Sterling and Wilson’s board and audit committee finally granted a year’s extension to the promoters for repaying the outstanding part of the installments falling due in June and September 2020 on the basis of additional interest and security provided by the promoters against their assets.

InGovern has argued in its report that the failure of promoters to fulfil their obligations has resulted in loss of more than 75% in the investment value for investors due to a fall in the stock price of the company. It has listed the following reasons in its report for a negative recommendation to the shareholders.

  • Sterling and Wilson did not seek shareholder’s approval for related party transactions under Sec. 188 of the Companies Act, 2013 when it initially changed the terms and conditions relating to the loans owed by the promoters.
  • Shareholders cannot give an omnibus approval to such RPTs for an indefinite period.
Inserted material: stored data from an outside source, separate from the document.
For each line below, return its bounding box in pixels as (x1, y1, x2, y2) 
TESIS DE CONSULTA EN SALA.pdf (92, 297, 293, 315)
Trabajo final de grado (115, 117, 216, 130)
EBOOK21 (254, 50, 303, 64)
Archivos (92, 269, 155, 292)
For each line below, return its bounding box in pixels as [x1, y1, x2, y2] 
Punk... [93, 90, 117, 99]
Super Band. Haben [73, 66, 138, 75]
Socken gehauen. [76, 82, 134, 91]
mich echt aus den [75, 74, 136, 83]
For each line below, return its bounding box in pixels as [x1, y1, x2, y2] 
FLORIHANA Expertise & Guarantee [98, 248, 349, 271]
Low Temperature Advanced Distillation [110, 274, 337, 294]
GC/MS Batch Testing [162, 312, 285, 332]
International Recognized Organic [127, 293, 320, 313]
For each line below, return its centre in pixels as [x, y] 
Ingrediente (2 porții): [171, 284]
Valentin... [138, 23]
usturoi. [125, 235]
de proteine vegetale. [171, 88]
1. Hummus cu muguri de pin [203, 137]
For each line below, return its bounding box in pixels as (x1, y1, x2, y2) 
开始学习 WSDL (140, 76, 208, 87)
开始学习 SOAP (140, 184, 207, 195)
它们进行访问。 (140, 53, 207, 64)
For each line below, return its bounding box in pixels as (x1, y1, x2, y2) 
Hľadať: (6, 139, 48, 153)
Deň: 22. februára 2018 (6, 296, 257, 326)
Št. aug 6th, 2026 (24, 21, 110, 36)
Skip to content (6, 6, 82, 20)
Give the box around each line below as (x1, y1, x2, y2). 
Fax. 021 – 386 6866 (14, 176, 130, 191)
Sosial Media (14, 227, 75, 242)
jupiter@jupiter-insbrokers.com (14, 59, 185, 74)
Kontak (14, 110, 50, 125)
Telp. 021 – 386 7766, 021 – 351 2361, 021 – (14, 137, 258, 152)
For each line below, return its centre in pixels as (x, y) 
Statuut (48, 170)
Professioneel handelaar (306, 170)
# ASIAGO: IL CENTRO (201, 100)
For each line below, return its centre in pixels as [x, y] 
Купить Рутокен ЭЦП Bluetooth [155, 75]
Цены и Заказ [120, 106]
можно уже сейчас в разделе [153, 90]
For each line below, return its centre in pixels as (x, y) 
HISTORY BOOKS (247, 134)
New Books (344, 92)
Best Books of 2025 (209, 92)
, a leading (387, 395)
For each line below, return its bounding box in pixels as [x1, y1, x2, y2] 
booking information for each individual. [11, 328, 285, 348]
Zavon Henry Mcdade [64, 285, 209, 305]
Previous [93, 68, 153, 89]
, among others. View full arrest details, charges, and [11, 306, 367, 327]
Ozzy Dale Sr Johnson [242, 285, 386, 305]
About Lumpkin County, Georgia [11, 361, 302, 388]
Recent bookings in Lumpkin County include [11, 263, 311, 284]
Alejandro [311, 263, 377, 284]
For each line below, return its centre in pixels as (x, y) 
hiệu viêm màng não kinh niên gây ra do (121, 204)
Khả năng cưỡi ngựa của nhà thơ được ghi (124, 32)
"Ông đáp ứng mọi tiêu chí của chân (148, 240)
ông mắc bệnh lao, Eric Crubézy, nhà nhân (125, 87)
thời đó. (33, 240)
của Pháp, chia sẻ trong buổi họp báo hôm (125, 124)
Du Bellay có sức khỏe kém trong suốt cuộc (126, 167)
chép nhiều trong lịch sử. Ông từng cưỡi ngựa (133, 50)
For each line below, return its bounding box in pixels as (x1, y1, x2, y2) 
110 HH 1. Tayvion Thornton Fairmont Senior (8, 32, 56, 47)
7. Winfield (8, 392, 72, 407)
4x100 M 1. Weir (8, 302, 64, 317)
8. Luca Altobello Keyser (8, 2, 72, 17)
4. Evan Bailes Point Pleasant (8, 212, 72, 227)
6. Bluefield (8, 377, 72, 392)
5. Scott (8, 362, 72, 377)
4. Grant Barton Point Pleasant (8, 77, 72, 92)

They must hold the directors accountable for their actions and vote against the proposed resolutions.

Zee’s Shareholders Reappoint Promoters

Zee Entertainment had sought shareholder nod to reappoint Ashok Kurien as non-executive non-independent director, and Punit Goenka as the managing director and chief executive officer for a period of five years with effect from the start of this year.

IiAS had recommended shareholders to vote against their reappointment citing governance matters. Goenka’s father, Subhash Chandra, the founder of the Zee Group, lost control of the company after pledging shares to fund private businesses. Eventually he had to sell the shares to pay off lenders. In July, the company’s auditor red-flagged another related-party transaction.

In this case though, SES had recommended shareholders to vote in favour of both the resolutions.

Eventually, that’s what happened in the AGM that took place on Sept. 18. Zee’s shareholders approved the reappointment of Kurien and Goenka with 92% and 96% approval of the total votes polled, according to the company’s stock exchange disclosures.

Commenting on this development, Hetal Dalal, chief operating officer of IiAS, said investors are equal stakeholders in the quality of corporate governance in Indian companies. In supporting Puneet Goenka’s reappointment and remuneration, investors must question if they have executed their stewardship responsibilities, and if this is the right message they want to send to corporate India, she said.

Dalal said IiAS’ recommendations aren’t anti-promoter. Promoters tend to have skin in the game and therefore a generational view of the business. To this extent, having promoters run the business can be beneficial to the long-term interests of all stakeholders, she said.

However, when promoters are allowed to use the company for their personal gain and destroy shareholder wealth, it’s the failure of the board to disassociate the interests of the company from its promoters, she said.

Boards need to be vigilant and protect the company from its promoters when necessary. In such instances, investors need to step in—using their shareholder vote and by engaging with the company—to unseat the promoters and push for professionalisation of management.
Hetal Dalal, Chief Operating Officer, Institutional Investment Advisory Services

BloombergQuint awaits a response to queries emailed to the four companies.